TASK TO CARRY OUT:
Of all the lines in the entries below, give again exactly those starting at the line containing "L’importance de la" and ending at the line containing "With a platform", both ends included, and no others.
PROVIDED DATA section start
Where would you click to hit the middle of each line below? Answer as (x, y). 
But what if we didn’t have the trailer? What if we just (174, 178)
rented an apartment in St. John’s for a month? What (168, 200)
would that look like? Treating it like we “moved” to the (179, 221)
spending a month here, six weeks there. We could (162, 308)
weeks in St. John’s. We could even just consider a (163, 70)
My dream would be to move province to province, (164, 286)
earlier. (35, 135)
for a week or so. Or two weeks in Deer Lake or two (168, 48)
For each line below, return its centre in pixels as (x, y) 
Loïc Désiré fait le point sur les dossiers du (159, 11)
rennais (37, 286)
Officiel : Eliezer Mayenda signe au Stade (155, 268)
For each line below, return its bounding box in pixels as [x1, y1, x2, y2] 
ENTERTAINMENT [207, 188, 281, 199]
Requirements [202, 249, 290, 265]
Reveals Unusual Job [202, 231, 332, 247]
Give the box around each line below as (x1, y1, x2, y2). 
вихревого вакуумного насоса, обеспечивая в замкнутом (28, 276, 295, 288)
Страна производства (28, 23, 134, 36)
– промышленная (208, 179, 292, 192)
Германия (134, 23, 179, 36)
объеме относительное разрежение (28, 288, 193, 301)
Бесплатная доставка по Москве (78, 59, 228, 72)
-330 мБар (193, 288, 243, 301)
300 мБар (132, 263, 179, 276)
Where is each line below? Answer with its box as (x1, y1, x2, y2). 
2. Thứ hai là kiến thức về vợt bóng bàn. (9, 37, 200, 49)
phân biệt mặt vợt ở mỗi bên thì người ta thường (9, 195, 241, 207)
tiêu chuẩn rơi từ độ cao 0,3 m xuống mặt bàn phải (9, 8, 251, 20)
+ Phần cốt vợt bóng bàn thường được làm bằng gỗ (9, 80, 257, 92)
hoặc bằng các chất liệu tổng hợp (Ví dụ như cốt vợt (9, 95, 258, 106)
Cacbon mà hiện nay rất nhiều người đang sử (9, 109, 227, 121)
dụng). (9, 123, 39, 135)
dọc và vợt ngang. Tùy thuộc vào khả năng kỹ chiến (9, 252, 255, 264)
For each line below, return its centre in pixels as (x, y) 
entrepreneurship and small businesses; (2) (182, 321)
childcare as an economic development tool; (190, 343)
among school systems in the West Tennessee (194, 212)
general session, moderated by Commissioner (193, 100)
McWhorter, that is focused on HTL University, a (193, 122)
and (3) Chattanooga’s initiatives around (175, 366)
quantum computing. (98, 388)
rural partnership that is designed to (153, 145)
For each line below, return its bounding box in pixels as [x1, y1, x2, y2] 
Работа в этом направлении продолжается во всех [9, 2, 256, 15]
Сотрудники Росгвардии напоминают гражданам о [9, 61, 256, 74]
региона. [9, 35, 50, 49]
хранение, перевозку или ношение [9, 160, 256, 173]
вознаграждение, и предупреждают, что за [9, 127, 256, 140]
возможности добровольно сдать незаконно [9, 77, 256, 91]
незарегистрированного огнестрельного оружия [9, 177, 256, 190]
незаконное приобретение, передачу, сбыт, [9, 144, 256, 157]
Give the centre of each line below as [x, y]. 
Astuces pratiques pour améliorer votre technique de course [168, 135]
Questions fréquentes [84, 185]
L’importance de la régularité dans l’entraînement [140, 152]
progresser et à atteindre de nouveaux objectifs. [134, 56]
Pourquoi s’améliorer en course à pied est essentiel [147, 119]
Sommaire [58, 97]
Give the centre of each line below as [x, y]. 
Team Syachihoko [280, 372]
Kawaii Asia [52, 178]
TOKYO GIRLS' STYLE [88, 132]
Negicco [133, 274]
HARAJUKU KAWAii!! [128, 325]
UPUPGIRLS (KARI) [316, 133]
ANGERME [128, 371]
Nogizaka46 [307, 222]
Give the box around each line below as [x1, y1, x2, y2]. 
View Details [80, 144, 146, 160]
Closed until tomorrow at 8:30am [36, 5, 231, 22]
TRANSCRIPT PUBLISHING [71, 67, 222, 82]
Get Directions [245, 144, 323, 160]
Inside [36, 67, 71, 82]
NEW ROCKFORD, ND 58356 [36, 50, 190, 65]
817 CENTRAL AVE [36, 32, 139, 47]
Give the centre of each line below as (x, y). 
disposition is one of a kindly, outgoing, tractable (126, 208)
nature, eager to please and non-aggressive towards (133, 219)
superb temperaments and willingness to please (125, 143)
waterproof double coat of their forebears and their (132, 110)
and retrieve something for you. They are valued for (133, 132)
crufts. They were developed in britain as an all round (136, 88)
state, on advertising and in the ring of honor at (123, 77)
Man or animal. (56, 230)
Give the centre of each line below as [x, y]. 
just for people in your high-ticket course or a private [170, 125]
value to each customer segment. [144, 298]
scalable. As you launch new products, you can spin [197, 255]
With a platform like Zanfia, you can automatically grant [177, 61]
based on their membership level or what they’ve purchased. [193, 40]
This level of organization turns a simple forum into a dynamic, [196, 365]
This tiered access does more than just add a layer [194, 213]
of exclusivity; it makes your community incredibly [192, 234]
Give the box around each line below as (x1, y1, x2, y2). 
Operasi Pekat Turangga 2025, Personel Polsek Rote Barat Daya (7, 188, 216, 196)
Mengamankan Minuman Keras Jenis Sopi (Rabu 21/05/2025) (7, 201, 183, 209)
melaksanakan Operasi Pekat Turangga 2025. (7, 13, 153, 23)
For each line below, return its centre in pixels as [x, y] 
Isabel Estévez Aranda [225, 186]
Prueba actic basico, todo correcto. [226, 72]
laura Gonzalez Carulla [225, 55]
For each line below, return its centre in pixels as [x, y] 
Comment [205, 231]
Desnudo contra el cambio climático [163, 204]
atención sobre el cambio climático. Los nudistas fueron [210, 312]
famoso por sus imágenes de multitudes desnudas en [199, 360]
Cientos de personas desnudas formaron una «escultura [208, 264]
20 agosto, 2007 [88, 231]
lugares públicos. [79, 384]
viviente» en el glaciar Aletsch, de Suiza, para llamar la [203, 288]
PROVIDED DATA section end
ANSWER:
L’importance de la régularité dans l’entraînement [140, 152]
progresser et à atteindre de nouveaux objectifs. [134, 56]
Pourquoi s’améliorer en course à pied est essentiel [147, 119]
Sommaire [58, 97]
Give the centre of each line below as [x, y]. 
Team Syachihoko [280, 372]
Kawaii Asia [52, 178]
TOKYO GIRLS' STYLE [88, 132]
Negicco [133, 274]
HARAJUKU KAWAii!! [128, 325]
UPUPGIRLS (KARI) [316, 133]
ANGERME [128, 371]
Nogizaka46 [307, 222]
Give the box around each line below as [x1, y1, x2, y2]. 
View Details [80, 144, 146, 160]
Closed until tomorrow at 8:30am [36, 5, 231, 22]
TRANSCRIPT PUBLISHING [71, 67, 222, 82]
Get Directions [245, 144, 323, 160]
Inside [36, 67, 71, 82]
NEW ROCKFORD, ND 58356 [36, 50, 190, 65]
817 CENTRAL AVE [36, 32, 139, 47]
Give the centre of each line below as (x, y). 
disposition is one of a kindly, outgoing, tractable (126, 208)
nature, eager to please and non-aggressive towards (133, 219)
superb temperaments and willingness to please (125, 143)
waterproof double coat of their forebears and their (132, 110)
and retrieve something for you. They are valued for (133, 132)
crufts. They were developed in britain as an all round (136, 88)
state, on advertising and in the ring of honor at (123, 77)
Man or animal. (56, 230)
Give the centre of each line below as [x, y]. 
just for people in your high-ticket course or a private [170, 125]
value to each customer segment. [144, 298]
scalable. As you launch new products, you can spin [197, 255]
With a platform like Zanfia, you can automatically grant [177, 61]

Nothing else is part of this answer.